Contract ABI defines function names and argument data types. It is used to encode contract calls for the EVM and to read data out of transactions. There is a precise specification of how to encode and decode Contract ABI. I will use the below function to describe the example of encoding.

function withdraw(uint withdraw_amount) public {}

First, the “withdraw” function will be encoded with keccak256, and the first 4 bytes will be used as a selector. The selector is a mark to identify which function to call.

// Encode function with keccak256.
> web3.utils.sha3(“withdraw(uint256)”)
0x2e1a7d4d13322e7b96f9a57413e1525c250fb7a9021cf91d1540d5b69f16a49f

// Extract first 4 bytes.
0x2c1a7d4d

Next, the argument will be encoded in hex decimal and appended to the encoded “withdraw” function with 32 bytes of padding.

// Convert from ETH to Wei.
> withdraw_amount = web3.utils.toWei(“0.01", “ether”);
10000000000000000

// Convert Wei with hexdecimal.
> withdraw_amount_hex = web3.toHex(withdraw_mount);
0x2386f26fc10000

// Left padding.
> withdraw_amount_padleft = web3.utils.leftPad(withdraw_amount_hex, 32);
0x0000000000000000002386f26fc10000

// Append to selector(encoded function).
“0x2c1a7d4d” + withdraw_amount_padleft

// Final encoded ABI.
0x2c1a7d4d0x0000000000000000002386f26fc10000

The data invokes the withdraw function and requests 0.01 as the argument. If you want details about ABI encoding/decoding specifications, please refer to Contract ABI Specification.

When interacting with the contract, you can use web3.js like the one below. First, contract with Contract ABI, and next, create an instance with the EVM bytecode. This code is generated by Solidity REMIX when compiling is successful.

Commands with “sold.”

Let’s generate Contract ABI and EVM bytecode with the’solc’ command. Solc command is one of the most popularly used compilers. Let’s install it with an npm package manager.

Install

$ npm install -g solc

We will use this sample source code. The filename is SampleToken.sol.

Output EVM Bytecode

$ solc --bin SampleToken.sol
> ======= SampleContract.sol:SampleContract =======
Binary:
6080604052348015600f57600080fd5b5060878061001e6000396000f3fe6080604052348015600f57600080fd5b506004361060285760003560e01c8063037a417c14602d575b600080fd5b60336049565b6040518082815260200191505060405180910390f35b6000600190509056fea265627a7a7230582050d33093e20eb388eec760ca84ba30ec42dadbdeb8edf5cd8b261e89b8d4279264736f6c634300050a0032

Output Contract ABI

$ sold —abi SampleToken.sol
> ======= SampleContract.sol:SampleContract =======
Contract JSON ABI 
[{"constant":true,"inputs":[],"name":"testFunc","outputs":[{"name":"","type":"int256"}],"payable":false,"stateMutability":"pure","type":"function"}]

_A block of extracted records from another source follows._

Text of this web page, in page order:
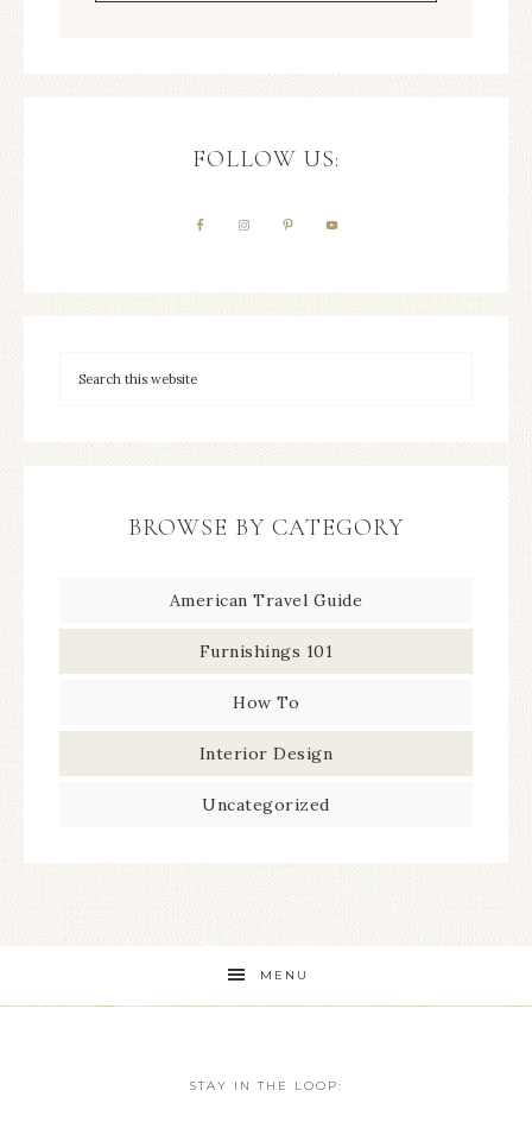
FOLLOW US:
BROWSE BY CATEGORY
American Travel Guide
Furnishings 101
How To
Interior Design
Uncategorized
MENU
STAY IN THE LOOP:

If you want to output to a specific directory, you can set it with the “-o” option. (you cannot set the output file name).

$ mkdir build
$ solc --abi -o build SampleToken.sol

When you re-compile, set the “ — overwrite” option.

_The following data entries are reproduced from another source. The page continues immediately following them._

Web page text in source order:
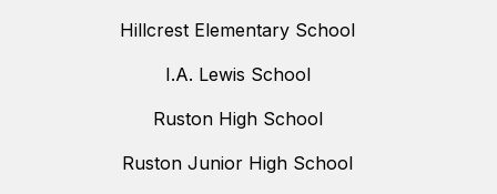
Hillcrest Elementary School
I.A. Lewis School
Ruston High School
Ruston Junior High School
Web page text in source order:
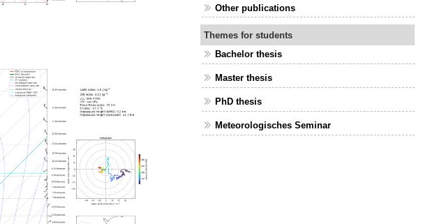
Other publications
Themes for students
Bachelor thesis
Master thesis
PhD thesis
Meteorologisches Seminar

$ solc --abi -o build —overwrite SampleToken.sol

Get Help

$ solc --help

Conclusion

The article explained Contract ABI and EMV Bytecode. EVM Bytecode is a compiled source code from the high-level programming language, and Contract ABI is an interface to interact with the EVM bytecode. Both can be compiled with the’ sold’ command line, mainly used in Ethereum development. I hope the article helps you understand Contract ABI and the EVM bytecode practically. If you have any questions or comments, they are always welcome. Thank you.